The study utilized prospective preoperative and follow-up records from 322 implanted devices. This longitudinal dataset allowed for the statistical evaluation of trends and associations using SPSS software, covering a maximum follow-up period of 7.4 years.
Main Methods:
The review approach involved collecting prospective preoperative and follow-up information for all 322 implanted devices. Researchers utilized statistical software to analyze outcomes, trends, and associations within the gathered patient records. The investigation covered a maximum follow-up duration of 7.4 years, with a mean in situ period of 15.5 months. This design allowed for the comparison of protocol cases against off-label applications. The team tracked specific complications, including stromal melting and intraoptic deposits, to assess device safety. They also monitored visual acuity changes from preoperative baseline levels to postoperative status. The study incorporated data returned through February 2006 to ensure a comprehensive overview of clinical performance. This methodology focused on identifying factors that influence long-term device retention and patient success.
Main Results:
The strongest finding indicates that the probability of device retention for protocol cases reached 92% at six months, 80% at one year, and 62% at two years. Off-label cases faced a higher risk of failure, with a P-value of 0.010. Cases not receiving medroxyprogesterone also showed increased risk, indicated by a P-value of 0.001. The most frequent complications in 2005 were stromal melting at 11.4%, fibrous reclosure at 5.1%, and white intraoptic deposits at 2.6%. Loss of an eye occurred in only 1.3% of all cases.
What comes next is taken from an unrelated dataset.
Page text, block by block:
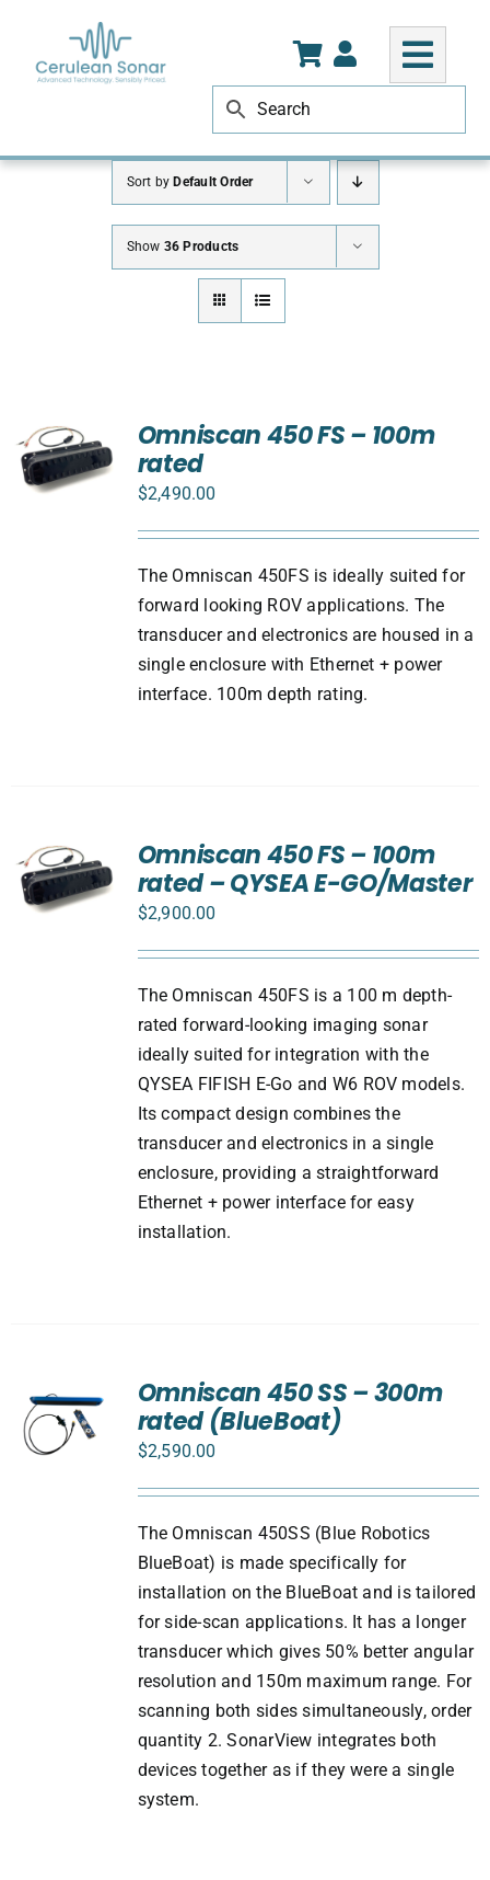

Mean visual acuity improved by two lines postoperatively, moving from hand movements to a range of light perception to 20/20. History of glaucoma or the presence of tubes did not negatively impact the retention of the implant. Patients with a history of herpetic keratitis did not experience an increased risk of failure.
Conclusions:
The authors propose that this synthetic implant serves as a viable alternative when standard donor tissue is unlikely to succeed. They suggest that the device maintains anatomical integrity, allowing for potential future reversal to donor grafting if necessary. The researchers observe that adjunctive therapies, such as the use of medroxyprogesterone, appear to mitigate specific risks like stromal melting. They note that while complications occur, they rarely lead to total loss of the eye. The team emphasizes that surgical techniques continue to improve as clinicians gain more experience with the procedure. They conclude that ongoing data collection remains vital for refining the role of this technology in ophthalmology. The findings indicate that patient history, such as previous herpetic keratitis, does not necessarily preclude successful outcomes. The report highlights the importance of standardized protocols to optimize long-term retention rates for these patients.
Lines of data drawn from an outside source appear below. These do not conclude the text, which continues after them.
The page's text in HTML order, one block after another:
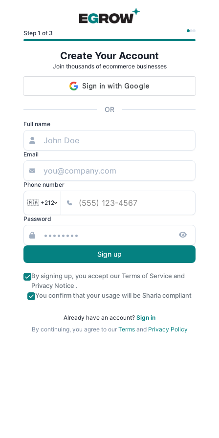
Step 1 of 3
Create Your Account
Join thousands of ecommerce businesses
OR
Full name
Email
Phone number
🇲🇦 +212
Password
Sign up
By signing up, you accept ourTerms of Service and
Privacy Notice .
You confirm that your usage will be Sharia compliant
Already have an account? Sign in
By continuing, you agree to our Termsand Privacy Policy
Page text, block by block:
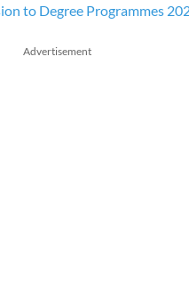
to Degree Programmes
Advertisement
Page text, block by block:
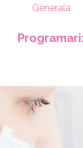
Generala
Programari:

The team measured visual acuity improvements, noting a mean gain of two lines postoperatively. While preoperative vision was limited to hand movements, postoperative results ranged from light perception to 20/20, depending on the patient's prior pathology and recovery course.
The researchers suggest that the device provides a treatment path for severe conditions where donor grafts fail. They imply that the ability to reverse the procedure to a donor graft maintains anatomical integrity, offering a safety net for patients experiencing complications.